[Collected data]
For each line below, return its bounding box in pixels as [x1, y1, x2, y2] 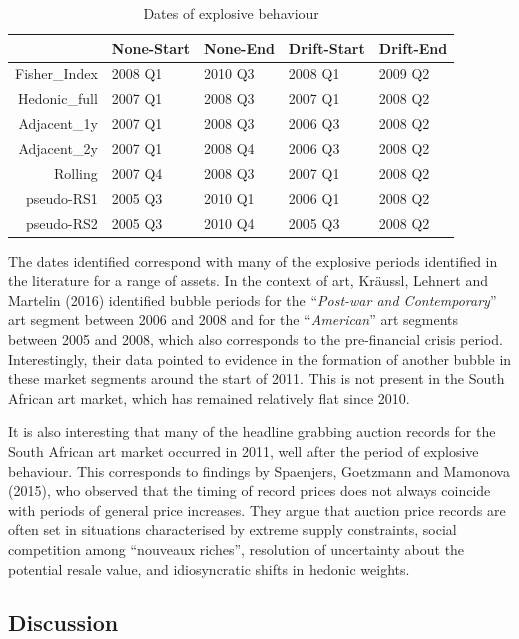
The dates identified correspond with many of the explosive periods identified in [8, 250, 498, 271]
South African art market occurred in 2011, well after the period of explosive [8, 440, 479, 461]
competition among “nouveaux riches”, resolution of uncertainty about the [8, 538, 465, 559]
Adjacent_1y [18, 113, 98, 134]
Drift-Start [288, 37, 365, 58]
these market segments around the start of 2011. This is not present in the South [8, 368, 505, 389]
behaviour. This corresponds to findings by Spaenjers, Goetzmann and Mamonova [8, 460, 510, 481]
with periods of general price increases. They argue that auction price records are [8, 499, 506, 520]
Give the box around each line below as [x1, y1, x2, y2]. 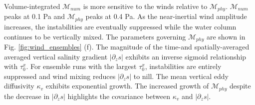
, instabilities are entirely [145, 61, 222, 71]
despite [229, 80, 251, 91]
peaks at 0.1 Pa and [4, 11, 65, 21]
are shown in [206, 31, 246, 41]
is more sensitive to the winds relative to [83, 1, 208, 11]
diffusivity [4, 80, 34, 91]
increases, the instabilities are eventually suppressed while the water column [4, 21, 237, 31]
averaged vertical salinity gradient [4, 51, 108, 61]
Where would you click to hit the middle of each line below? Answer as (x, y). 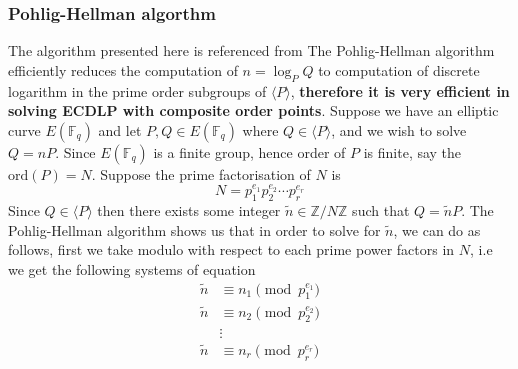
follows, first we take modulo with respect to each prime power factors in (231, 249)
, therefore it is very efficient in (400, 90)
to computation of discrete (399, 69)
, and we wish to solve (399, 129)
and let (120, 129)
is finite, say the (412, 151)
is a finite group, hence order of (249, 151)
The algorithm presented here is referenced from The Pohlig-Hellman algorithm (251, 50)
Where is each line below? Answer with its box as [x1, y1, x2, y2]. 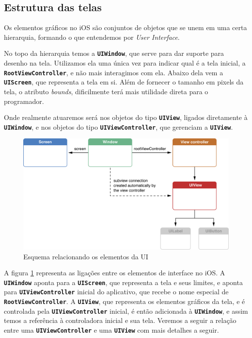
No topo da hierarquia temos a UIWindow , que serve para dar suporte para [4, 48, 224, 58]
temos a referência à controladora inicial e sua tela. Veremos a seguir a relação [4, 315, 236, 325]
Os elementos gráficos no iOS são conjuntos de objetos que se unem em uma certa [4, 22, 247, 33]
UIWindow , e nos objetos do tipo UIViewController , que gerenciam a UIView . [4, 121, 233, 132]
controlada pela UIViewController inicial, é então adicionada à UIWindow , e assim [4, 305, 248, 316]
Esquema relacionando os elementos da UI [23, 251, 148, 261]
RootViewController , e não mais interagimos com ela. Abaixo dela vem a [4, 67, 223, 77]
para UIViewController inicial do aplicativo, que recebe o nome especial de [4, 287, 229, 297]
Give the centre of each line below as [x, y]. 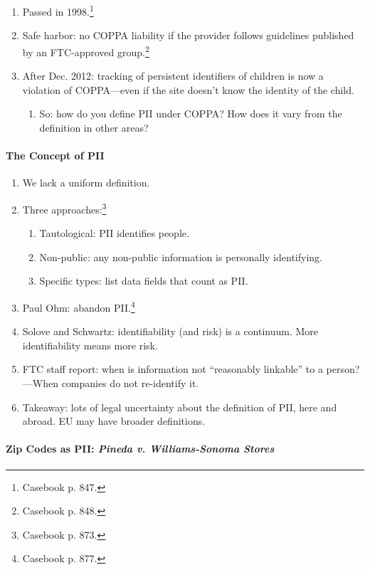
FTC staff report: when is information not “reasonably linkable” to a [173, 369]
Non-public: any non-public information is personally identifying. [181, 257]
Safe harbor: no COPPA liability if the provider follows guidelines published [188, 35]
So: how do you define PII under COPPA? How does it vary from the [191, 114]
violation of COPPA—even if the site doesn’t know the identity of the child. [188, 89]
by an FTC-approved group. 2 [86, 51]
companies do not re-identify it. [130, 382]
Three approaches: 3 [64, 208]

### WHAT YOU NEED TO DO
In the data above, which lines have "temos"? Report each of them.

### EXPECTED ANSWER
No topo da hierarquia temos a UIWindow , que serve para dar suporte para [4, 48, 224, 58]
temos a referência à controladora inicial e sua tela. Veremos a seguir a relação [4, 315, 236, 325]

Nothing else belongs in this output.